Comment

Line graphs can hide complexity in the relationship between two variables if the data are sparse. The authors of this graph (Fig. 1) injected populations of pea aphids (Acyrthosiphon pisum) with a laboratory-grown strain of Pseudomonas syringae bacteria known to have potential as an insecticidal agent. Insect survival was measured at 0, 24, and 48 hours after injection with the bacterial cultures grown to different optical densities (ODs), as compared with a buffer control, and plotted on the graph, with lines drawn between the points to indicate the rate of change in insect survival. While the points on the graph indicate that most of the insects infected with the bacterial culture at an OD of 10 died within the first 24 hours, and most of those infected at an OD of 0.1 died between 24 and 48 hours post-injection, the lines joining these points suggest that the rate of death was constant over these 24-hour periods.

Fig. 1
figure 1

Percentage survival of Acyrthosiphon pisum (pea aphid) populations injected with different concentrations of Pseudomonas syringae bacteria over 48 hours

Full size image

However, drawing a line through just three points, as the authors have done, is unlikely to be an accurate representation of the relationship between percent survival and hours post-injection.
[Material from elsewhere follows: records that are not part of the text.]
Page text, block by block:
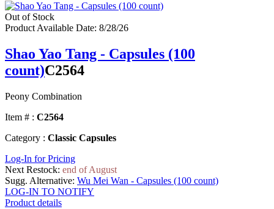
Out of Stock
Product Available Date: 8/28/26
Shao Yao Tang - Capsules (100
count)C2564
Peony Combination
Item # : C2564
Category : Classic Capsules
Log-In for Pricing
Next Restock: end of August
Sugg. Alternative: Wu Mei Wan - Capsules (100 count)
LOG-IN TO NOTIFY
Product details
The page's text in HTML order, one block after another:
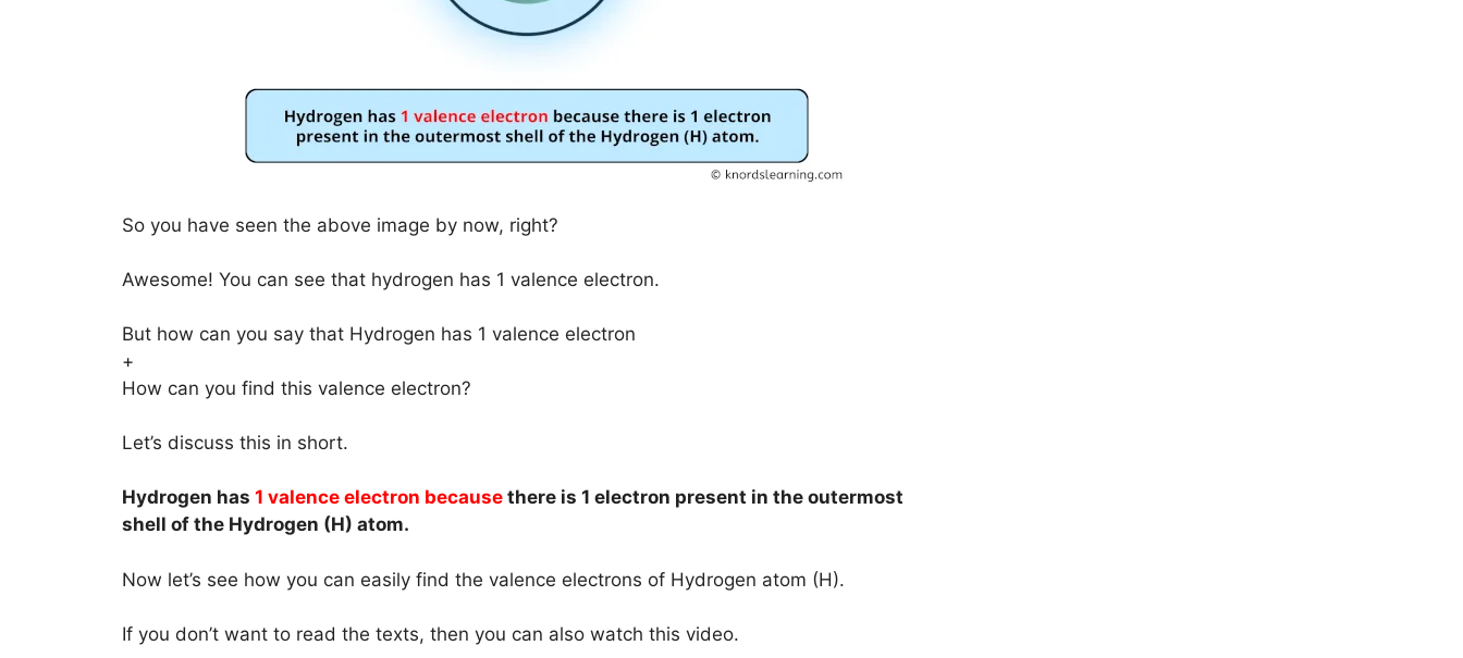
So you have seen the above image by now, right?
Awesome! You can see that hydrogen has 1 valence electron.
But how can you say that Hydrogen has 1 valence electron
+
How can you find this valence electron?
Let’s discuss this in short.
Hydrogen has 1 valence electron because there is 1 electron present in the outermost
shell of the Hydrogen (H) atom.
Now let’s see how you can easily find the valence electrons of Hydrogen atom (H).
If you don’t want to read the texts, then you can also watch this video.
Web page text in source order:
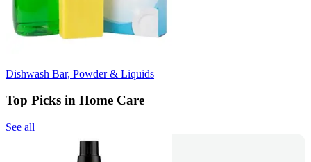
Dishwash Bar, Powder & Liquids
Top Picks in Home Care
See all
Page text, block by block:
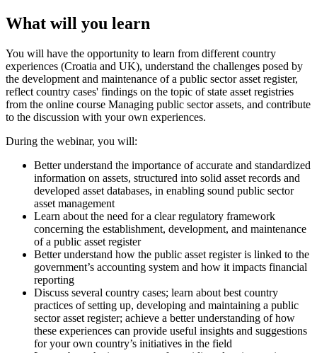
What will you learn
You will have the opportunity to learn from different country
experiences (Croatia and UK), understand the challenges posed by
the development and maintenance of a public sector asset register,
reflect country cases' findings on the topic of state asset registries
from the online course Managing public sector assets, and contribute
to the discussion with your own experiences.
During the webinar, you will:
Better understand the importance of accurate and standardized
information on assets, structured into solid asset records and
developed asset databases, in enabling sound public sector
asset management
Learn about the need for a clear regulatory framework
concerning the establishment, development, and maintenance
of a public asset register
Better understand how the public asset register is linked to the
government’s accounting system and how it impacts financial
reporting
Discuss several country cases; learn about best country
practices of setting up, developing and maintaining a public
sector asset register; achieve a better understanding of how
these experiences can provide useful insights and suggestions
for your own country’s initiatives in the field
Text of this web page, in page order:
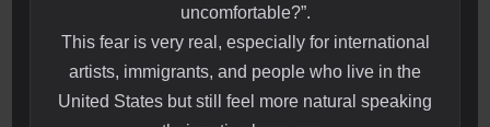
uncomfortable?”.
This fear is very real, especially for international
artists, immigrants, and people who live in the
United States but still feel more natural speaking
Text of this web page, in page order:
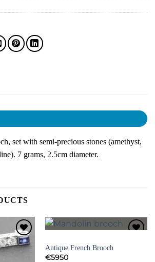
set with semi-precious stones (amethyst,
7 grams, 2.5cm diameter.
Add to
Wishlist
Antique French Brooch
€5950
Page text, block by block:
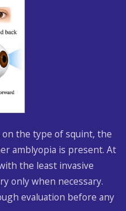
the type of squint, the
amblyopia is present. At
the least invasive
only when necessary.
evaluation before any
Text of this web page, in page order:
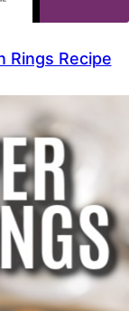
Rings Recipe
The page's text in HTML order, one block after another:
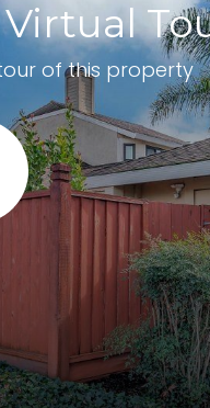
of this property
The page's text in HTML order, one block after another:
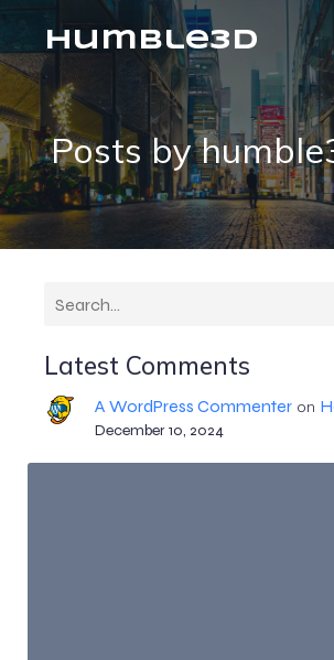
humble3d
Posts by
Latest Comments
A WordPress Commenteron
December 10, 2024
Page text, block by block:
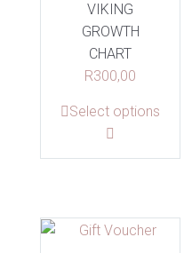
VIKING
GROWTH
CHART
R300,00
Select options
This
product
has
The
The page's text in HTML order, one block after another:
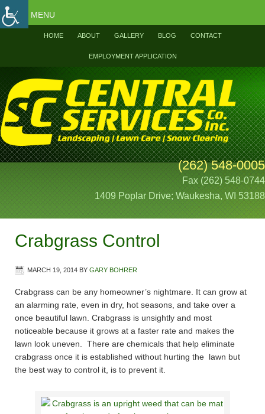
HOME ABOUT GALLERY BLOG CONTACT
EMPLOYMENT APPLICATION
(262) 548-0005
Fax (262) 548-0744
1409 Poplar Drive; Waukesha, WI 53188
Crabgrass Control
MARCH 19, 2014 BY GARY BOHRER
Crabgrass can be any homeowner’s nightmare. It can grow at
an alarming rate, even in dry, hot seasons, and take over a
once beautiful lawn. Crabgrass is unsightly and most
noticeable because it grows at a faster rate and makes the
lawn look uneven. There are chemicals that help eliminate
crabgrass once it is established without hurting the lawn but
the best way to control it, is to prevent it.
MENU
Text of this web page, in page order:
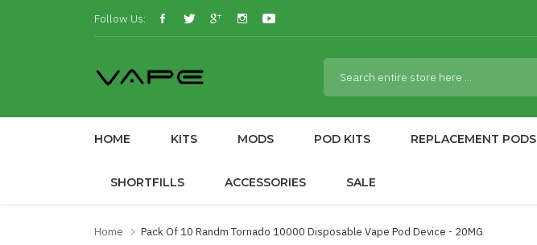
Follow Us:
HOME KITS MODS POD KITS REPLACEMENT PODS
SHORTFILLS ACCESSORIES SALE
Home Pack Of 10 Randm Tornado 10000 Disposable Vape Pod Device - 20MG
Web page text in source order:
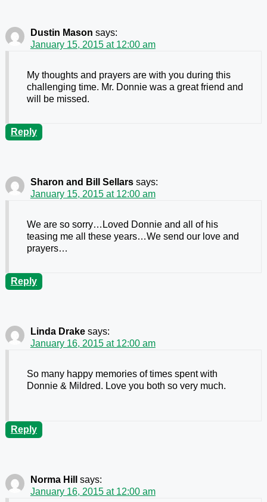
Dustin Mason says:
January 15, 2015 at 12:00 am
My thoughts and prayers are with you during this
challenging time. Mr. Donnie was a great friend and
will be missed.
Reply
Sharon and Bill Sellars says:
January 15, 2015 at 12:00 am
We are so sorry…Loved Donnie and all of his
teasing me all these years…We send our love and
prayers…
Reply
Linda Drake says:
January 16, 2015 at 12:00 am
So many happy memories of times spent with
Donnie & Mildred. Love you both so very much.
Reply
Norma Hill
says:
January 16, 2015 at 12:00 am
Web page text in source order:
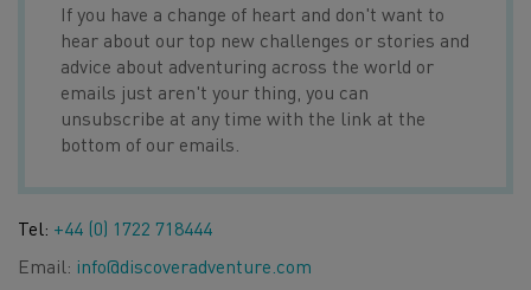
If you have a change of heart and don't want to
hear about our top new challenges or stories and
advice about adventuring across the world or
emails just aren't your thing, you can
unsubscribe at any time with the link at the
bottom of our emails.
Tel: +44 (0) 1722 718444
Email: info@discoveradventure.com
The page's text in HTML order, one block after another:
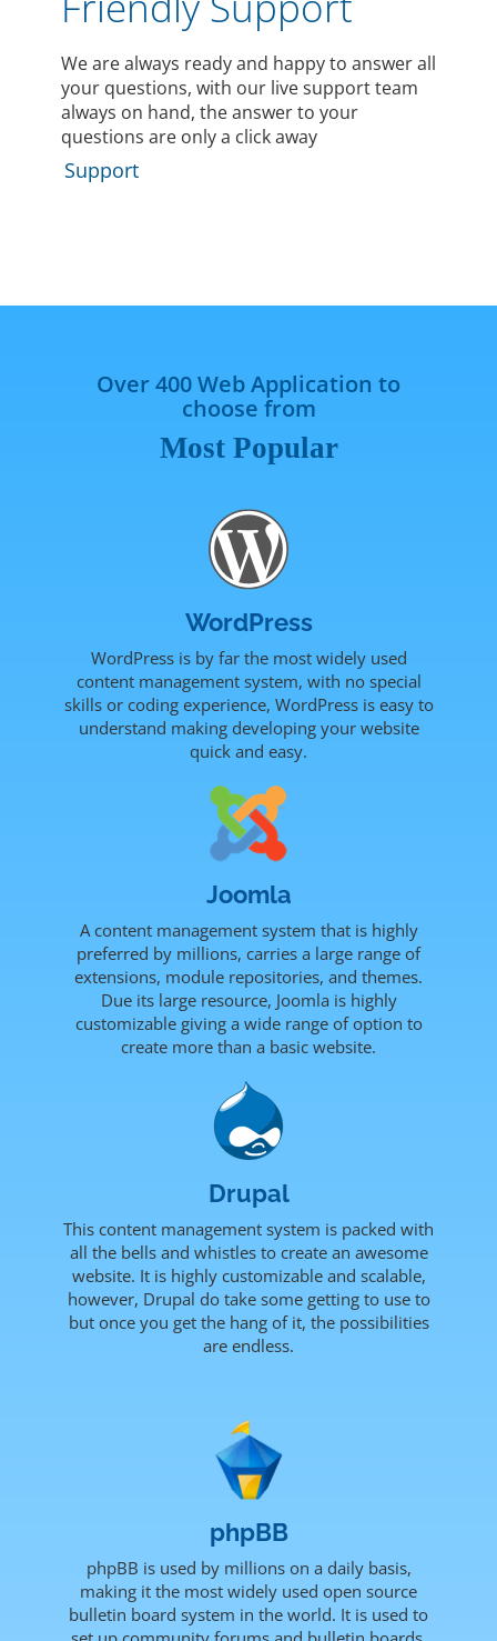
We are always ready and happy to answer all
your questions, with our live support team
always on hand, the answer to your
questions are only a click away
Support
Over 400 Web Application to
choose from
Most Popular
WordPress
WordPress is by far the most widely used
content management system, with no special
skills or coding experience, WordPress is easy to
understand making developing your website
quick and easy.
Joomla
A content management system that is highly
preferred by millions, carries a large range of
extensions, module repositories, and themes.
Due its large resource, Joomla is highly
customizable giving a wide range of option to
create more than a basic website.
Drupal
This content management system is packed with
all the bells and whistles to create an awesome
website. It is highly customizable and scalable,
however, Drupal do take some getting to use to
but once you get the hang of it, the possibilities
are endless.
phpBB
phpBB is used by millions on a daily basis,
making it the most widely used open source
bulletin board system in the world. It is used to
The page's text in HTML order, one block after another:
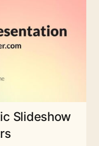
Slideshow
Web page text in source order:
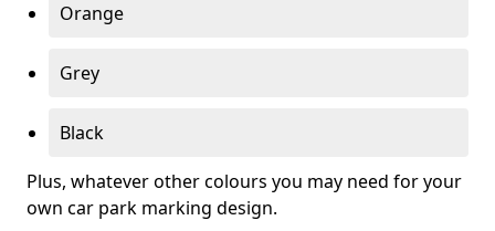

It may be that the survival of insects injected with the bacteria at an OD of 10 decreased more rapidly; for example, the graph indicates that survival was 45 % after 12 hours, but it could equally have been 20 %, which is a considerably shorter time frame than this graph suggests. This could affect the authors’ conclusions: in this case, the critical difference may not be the total number of aphids killed by 24 hours post-infection, but how many were killed within 6 or 12 hours, as pea aphids can very rapidly cause damage on crop plants. More data from intermediate time points are clearly required to describe the relationship.